Author(s): Chi Yang
Linked Author(s):
Keywords: Huaihe River Basin; Accumulated precipitation; Pearson type III distribution; Generalized additive models for location; Scale and shape; Downscaling
Abstract: As the sixth largest river basin in China, the Huaihe River Basin (HRB) is located in East China with a total area of 270, 000 km². Dominated by the East Asian monsoon climate, the HRB suffers from severe flood disasters. The catchment scale catastrophic floods are usually caused by large-scale persistent rainfall rather than short-term local rainstorms. In this paper, the spatial-temporal variation of annual maximal 30-day accumulated precipitation in the HRB is modeled as response to geographical effects and climate factors. Daily precipitation recorded at a network of meteorological stations covering the HRB and its contiguous areas spanning 1951 to 2012 is used to generate the annual maximum as response variable. The Pearson Type III (P3) distribution, a 3-parameter gamma distribution widely used in hydrology, is fitted within the framework of Generalized Additive Models for Location, Scale and Shape (GAMLSS).
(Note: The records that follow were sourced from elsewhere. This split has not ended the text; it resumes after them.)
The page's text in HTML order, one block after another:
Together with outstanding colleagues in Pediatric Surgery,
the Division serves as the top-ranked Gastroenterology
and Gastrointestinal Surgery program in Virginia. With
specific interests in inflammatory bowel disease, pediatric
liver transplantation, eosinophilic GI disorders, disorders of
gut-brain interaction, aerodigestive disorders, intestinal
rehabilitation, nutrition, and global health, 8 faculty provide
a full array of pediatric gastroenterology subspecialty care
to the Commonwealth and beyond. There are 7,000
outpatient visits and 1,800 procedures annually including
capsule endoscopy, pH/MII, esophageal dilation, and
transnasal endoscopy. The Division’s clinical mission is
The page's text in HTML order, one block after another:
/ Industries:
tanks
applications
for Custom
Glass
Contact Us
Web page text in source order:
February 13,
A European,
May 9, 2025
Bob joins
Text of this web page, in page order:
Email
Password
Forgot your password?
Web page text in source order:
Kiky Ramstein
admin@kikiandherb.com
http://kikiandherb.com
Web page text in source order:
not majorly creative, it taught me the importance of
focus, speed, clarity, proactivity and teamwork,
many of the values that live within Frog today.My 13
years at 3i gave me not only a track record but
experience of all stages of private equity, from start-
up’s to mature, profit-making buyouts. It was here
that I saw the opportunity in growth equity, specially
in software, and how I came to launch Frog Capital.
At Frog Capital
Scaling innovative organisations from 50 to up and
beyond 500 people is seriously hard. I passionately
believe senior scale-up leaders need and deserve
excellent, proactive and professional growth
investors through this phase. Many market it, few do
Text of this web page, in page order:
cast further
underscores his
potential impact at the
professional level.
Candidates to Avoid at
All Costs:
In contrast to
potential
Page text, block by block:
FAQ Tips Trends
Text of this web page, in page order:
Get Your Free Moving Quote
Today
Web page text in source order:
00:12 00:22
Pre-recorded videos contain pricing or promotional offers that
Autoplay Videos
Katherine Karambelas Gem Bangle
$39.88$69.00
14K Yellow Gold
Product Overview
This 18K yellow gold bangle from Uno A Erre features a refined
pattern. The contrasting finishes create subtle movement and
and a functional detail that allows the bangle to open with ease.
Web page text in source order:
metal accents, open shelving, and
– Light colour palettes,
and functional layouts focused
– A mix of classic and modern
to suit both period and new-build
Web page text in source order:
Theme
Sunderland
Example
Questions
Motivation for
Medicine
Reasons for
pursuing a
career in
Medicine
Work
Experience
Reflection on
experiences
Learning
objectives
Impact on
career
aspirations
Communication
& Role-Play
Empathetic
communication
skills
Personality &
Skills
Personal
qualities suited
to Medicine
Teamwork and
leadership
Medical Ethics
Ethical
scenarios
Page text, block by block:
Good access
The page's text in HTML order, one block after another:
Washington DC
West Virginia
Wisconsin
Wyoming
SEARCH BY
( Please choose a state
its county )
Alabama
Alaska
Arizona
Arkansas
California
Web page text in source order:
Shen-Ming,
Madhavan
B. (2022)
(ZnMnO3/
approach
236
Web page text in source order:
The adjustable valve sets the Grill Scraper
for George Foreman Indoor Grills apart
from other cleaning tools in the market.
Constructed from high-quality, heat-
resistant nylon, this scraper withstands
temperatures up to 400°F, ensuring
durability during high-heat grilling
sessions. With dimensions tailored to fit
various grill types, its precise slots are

By using GAMLSS, spatial pattern and inter-annual variation of the annual maximum can be represented simultaneously through semi-parametric regression. 3-dimensional geographical coordinates are used as covariates of the model accounting for the spatial variation of the annual extremes. To investigate the relationship of the response variable to climate variability, extensive climate indices representing large-scale circulation patterns and sea surface temperature patterns are examined; statistically significant ones are selected as covariates of the model. Return periods of the annual maximum changing with location and time can be derived accordingly from the fitted GAMLSS. The results show that the fitted model can well describe both the non-stationarity-in-time and non-homogeneity-in-space of the response variable in the study area simultaneously. This method provides a useful tool for flood control planning under climate impact and for the projection of climate change scenarios onto the annual maximal cumulative precipitation in the HRB.